A Cost-Effective and DC-Fault Tolerant Alternate Arm Converter With Wide Range Voltage Adaptability
Shiyuan Fan, Cong Chen, Heya Yang, Xin Xiang, Huan Yang, Wuhua Li, Xiangning He
Abstract
In this article, an enhanced three-arm alternate arm multilevel converter (AAMC), called T-type AAMC (T-AAMC), is proposed for achieving dc fault ride-through capability with reduced semiconductor power devices compared to the hybrid modular multilevel converter (MMC). The upper and lower dc arms of T-AAMC are formed by half-bridge submodules (SMs) and series devices for lower construction costs, while the ac arm uses full-bridge SMs to realize dc fault tolerance. First, the arm phase-shift conducting modulation is applied for energy balance of converter stacks under wide-range operation by adjusting the arm phase-shift angle to match ac grid voltage and power factor. Then, the SM number, power device number, and SM capacitance are evaluated for T-AAMC under optimized modulation design.
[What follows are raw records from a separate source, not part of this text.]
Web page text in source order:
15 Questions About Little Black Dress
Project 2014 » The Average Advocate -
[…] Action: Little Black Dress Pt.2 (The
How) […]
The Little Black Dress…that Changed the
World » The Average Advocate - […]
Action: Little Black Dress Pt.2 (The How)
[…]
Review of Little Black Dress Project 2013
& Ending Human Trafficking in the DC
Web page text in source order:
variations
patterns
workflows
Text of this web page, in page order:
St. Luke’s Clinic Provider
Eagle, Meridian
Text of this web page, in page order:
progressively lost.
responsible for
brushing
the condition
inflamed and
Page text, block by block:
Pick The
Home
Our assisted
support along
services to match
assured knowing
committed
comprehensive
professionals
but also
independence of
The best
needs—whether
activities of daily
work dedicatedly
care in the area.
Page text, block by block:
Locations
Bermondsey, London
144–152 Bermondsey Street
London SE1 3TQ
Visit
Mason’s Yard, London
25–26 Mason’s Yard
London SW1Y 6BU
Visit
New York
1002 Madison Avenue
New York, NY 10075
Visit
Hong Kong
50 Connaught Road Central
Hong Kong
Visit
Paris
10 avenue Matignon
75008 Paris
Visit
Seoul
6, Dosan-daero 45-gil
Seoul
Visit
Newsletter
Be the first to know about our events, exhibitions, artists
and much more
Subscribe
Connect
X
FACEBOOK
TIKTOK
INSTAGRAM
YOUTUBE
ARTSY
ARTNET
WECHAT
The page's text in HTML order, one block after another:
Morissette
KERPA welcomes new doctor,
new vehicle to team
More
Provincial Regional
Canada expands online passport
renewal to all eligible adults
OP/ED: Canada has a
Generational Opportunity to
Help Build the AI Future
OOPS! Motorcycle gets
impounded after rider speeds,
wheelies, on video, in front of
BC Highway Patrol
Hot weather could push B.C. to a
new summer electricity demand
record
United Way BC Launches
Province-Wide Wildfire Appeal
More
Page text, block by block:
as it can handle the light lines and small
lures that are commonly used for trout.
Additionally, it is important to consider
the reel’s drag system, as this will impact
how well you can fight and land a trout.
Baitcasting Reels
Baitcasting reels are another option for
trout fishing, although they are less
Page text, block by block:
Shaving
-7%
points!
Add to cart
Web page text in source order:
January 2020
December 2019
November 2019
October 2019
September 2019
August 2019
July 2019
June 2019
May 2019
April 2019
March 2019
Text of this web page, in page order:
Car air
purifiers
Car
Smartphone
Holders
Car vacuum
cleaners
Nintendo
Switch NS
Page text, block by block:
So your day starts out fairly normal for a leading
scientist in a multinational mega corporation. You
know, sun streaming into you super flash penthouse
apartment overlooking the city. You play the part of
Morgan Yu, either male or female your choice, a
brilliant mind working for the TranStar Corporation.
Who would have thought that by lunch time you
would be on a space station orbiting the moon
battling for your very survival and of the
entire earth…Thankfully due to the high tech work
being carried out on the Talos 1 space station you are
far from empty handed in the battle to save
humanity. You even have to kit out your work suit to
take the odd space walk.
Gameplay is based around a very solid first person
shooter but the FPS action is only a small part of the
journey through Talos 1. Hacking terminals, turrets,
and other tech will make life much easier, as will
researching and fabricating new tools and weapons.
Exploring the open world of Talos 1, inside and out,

Analyses illustrate that 43% SMs, 17% power devices, and 44% energy storage requirement are reduced with the proposed topology than that with hybrid MMC. Furthermore, the closed-loop control system is designed to dynamically regulate the energy sharing between dc and ac stacks. Finally, full-scale simulations and down-scaled experiments are performed to verify the feasibility of the proposed converter and the theoretical analysis of its modulation and implementation.